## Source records
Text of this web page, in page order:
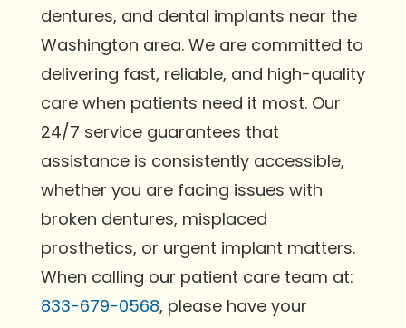
dentures, and dental implants near the
Washington area. We are committed to
delivering fast, reliable, and high-quality
care when patients need it most. Our
24/7 service guarantees that
assistance is consistently accessible,
whether you are facing issues with
broken dentures, misplaced
prosthetics, or urgent implant matters.
When calling our patient care team at:
833-679-0568, please have your
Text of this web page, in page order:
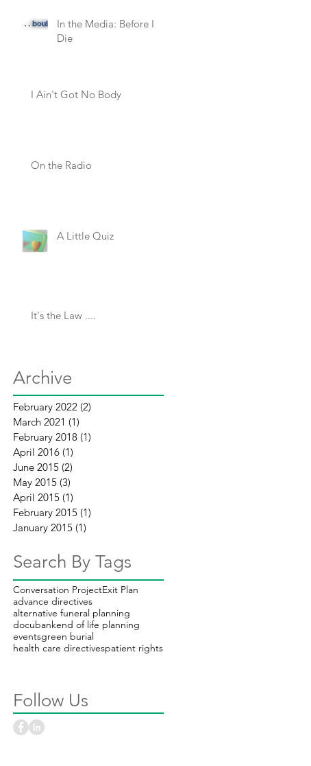
In the Media: Before I
Die
I Ain't Got No Body
On the Radio
A Little Quiz
It's the Law ....
Archive
February 2022 (2)
March 2021 (1)
February 2018 (1)
April 2016 (1)
June 2015 (2)
May 2015 (3)
April 2015 (1)
February 2015 (1)
January 2015 (1)
Search By Tags
Conversation ProjectExit Plan
advance directives
alternative funeral planning
docubankend of life planning
eventsgreen burial
health care directivespatient rights
Follow Us
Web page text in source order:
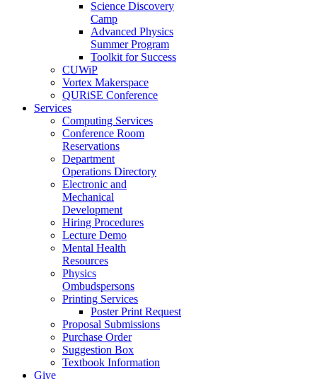
Science Discovery
Camp
Advanced Physics
Summer Program
Toolkit for Success
CUWiP
Vortex Makerspace
QURiSE Conference
Services
Computing Services
Conference Room
Reservations
Department
Operations Directory
Electronic and
Mechanical
Development
Hiring Procedures
Lecture Demo
Mental Health
Resources
Physics
Ombudspersons
Printing Services
Poster Print Request
Proposal Submissions
Purchase Order
Suggestion Box
Textbook Information
Give
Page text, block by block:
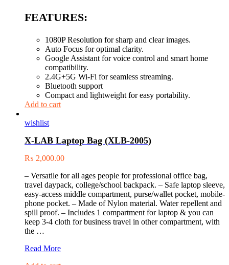
FEATURES:
1080P Resolution for sharp and clear images.
Auto Focus for optimal clarity.
Google Assistant for voice control and smart home
compatibility.
2.4G+5G Wi-Fi for seamless streaming.
Bluetooth support
Compact and lightweight for easy portability.
Add to cart
wishlist
X-LAB Laptop Bag (XLB-2005)
₨ 2,000.00
– Versatile for all ages people for professional office bag,
travel daypack, college/school backpack. – Safe laptop sleeve,
easy-access middle compartment, purse/wallet pocket, mobile-
phone pocket. – Made of Nylon material. Water repellent and
spill proof. – Includes 1 compartment for laptop & you can
keep 3-4 cloth for business travel in other compartment, with
the …
X-
Read More
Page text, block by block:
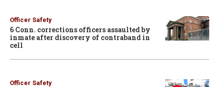
Officer Safety
6 Conn. corrections officers assaulted by
inmate after discovery of contraband in
cell
Officer Safety
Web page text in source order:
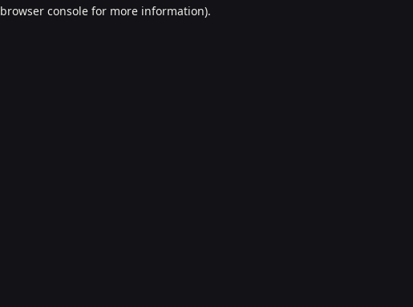
browser consolefor more information).
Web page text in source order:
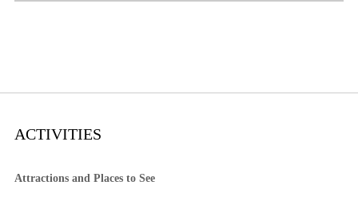
ACTIVITIES
Attractions and Places to See
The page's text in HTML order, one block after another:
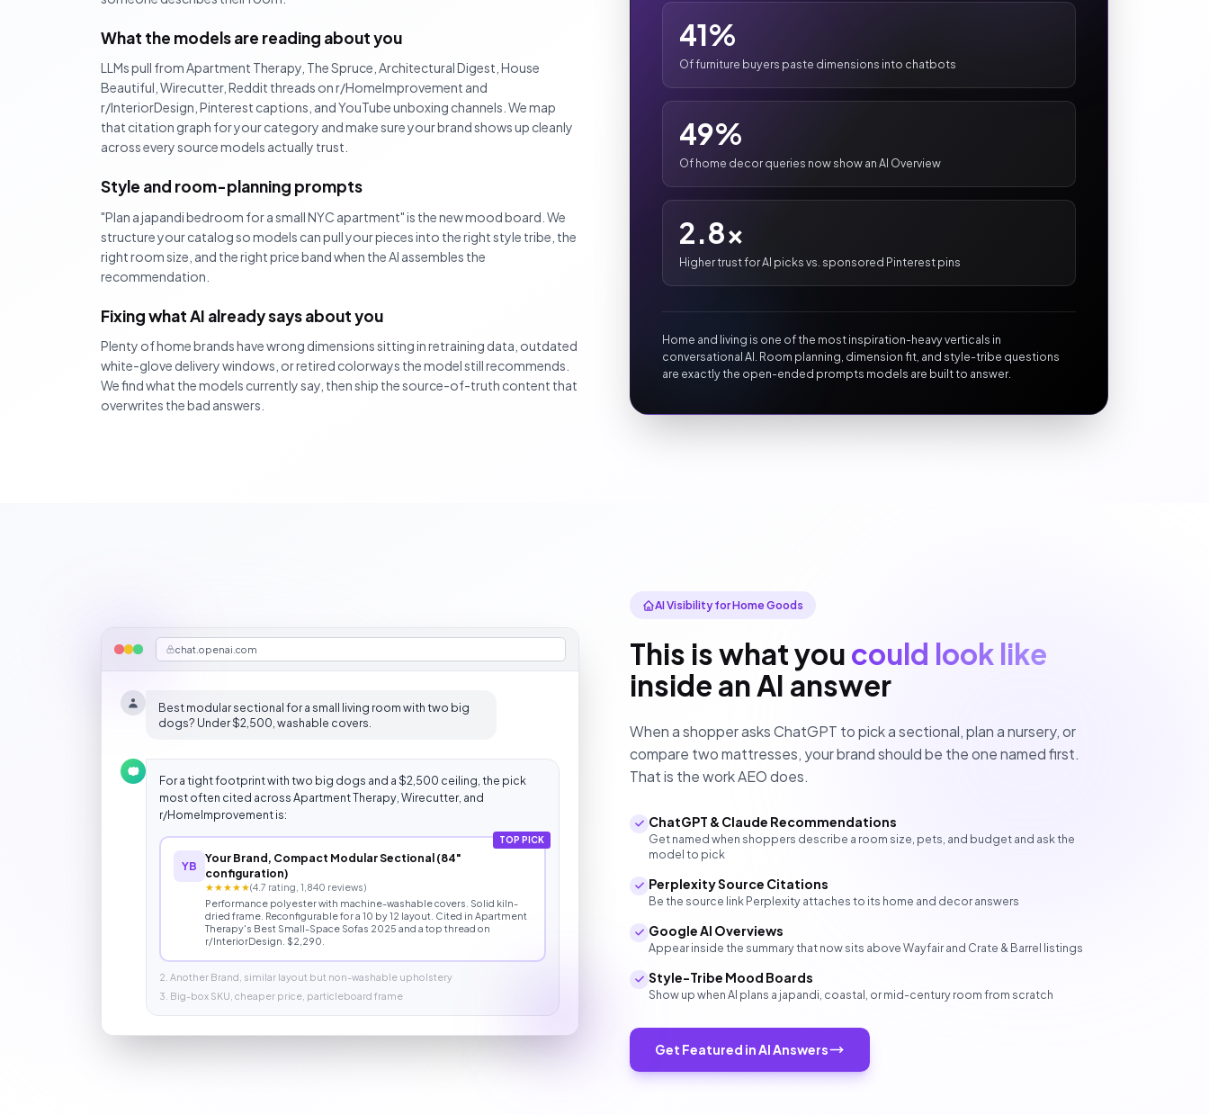
What the models are reading about you
LLMs pull from Apartment Therapy, The Spruce, Architectural Digest, House
Beautiful, Wirecutter, Reddit threads on r/HomeImprovement and
r/InteriorDesign, Pinterest captions, and YouTube unboxing channels. We map
that citation graph for your category and make sure your brand shows up cleanly
across every source models actually trust.
Style and room-planning prompts
"Plan a japandi bedroom for a small NYC apartment" is the new mood board. We
structure your catalog so models can pull your pieces into the right style tribe, the
right room size, and the right price band when the AI assembles the
recommendation.
Fixing what AI already says about you
Plenty of home brands have wrong dimensions sitting in retraining data, outdated
white-glove delivery windows, or retired colorways the model still recommends.
We find what the models currently say, then ship the source-of-truth content that
overwrites the bad answers.
41%
Of furniture buyers paste dimensions into chatbots
49%
Of home decor queries now show an AI Overview
2.8x
Higher trust for AI picks vs. sponsored Pinterest pins
Home and living is one of the most inspiration-heavy verticals in
conversational AI. Room planning, dimension fit, and style-tribe questions
are exactly the open-ended prompts models are built to answer.
chat.openai.com
Best modular sectional for a small living room with two big
dogs? Under $2,500, washable covers.
For a tight footprint with two big dogs and a $2,500 ceiling, the pick
most often cited across Apartment Therapy, Wirecutter, and
r/HomeImprovement is:
TOP PICK
YB
Your Brand, Compact Modular Sectional (84"
configuration)
★★★★★(4.7 rating, 1,840 reviews)
Performance polyester with machine-washable covers. Solid kiln-
dried frame. Reconfigurable for a 10 by 12 layout. Cited in Apartment
Therapy's Best Small-Space Sofas 2025 and a top thread on
r/InteriorDesign. $2,290.
2. Another Brand, similar layout but non-washable upholstery
3. Big-box SKU, cheaper price, particleboard frame
AI Visibility for Home Goods
This is what you could look like
inside an AI answer
When a shopper asks ChatGPT to pick a sectional, plan a nursery, or
compare two mattresses, your brand should be the one named first.
That is the work AEO does.
ChatGPT & Claude Recommendations
Get named when shoppers describe a room size, pets, and budget and ask the
model to pick
Perplexity Source Citations
Be the source link Perplexity attaches to its home and decor answers
Google AI Overviews
Appear inside the summary that now sits above Wayfair and Crate & Barrel listings
Style-Tribe Mood Boards
Show up when AI plans a japandi, coastal, or mid-century room from scratch
Get Featured in AI Answers

## Task to complete
Make a list of all lines in the data that contain "February".

## Written answer
February 2022 (2)
February 2018 (1)
February 2015 (1)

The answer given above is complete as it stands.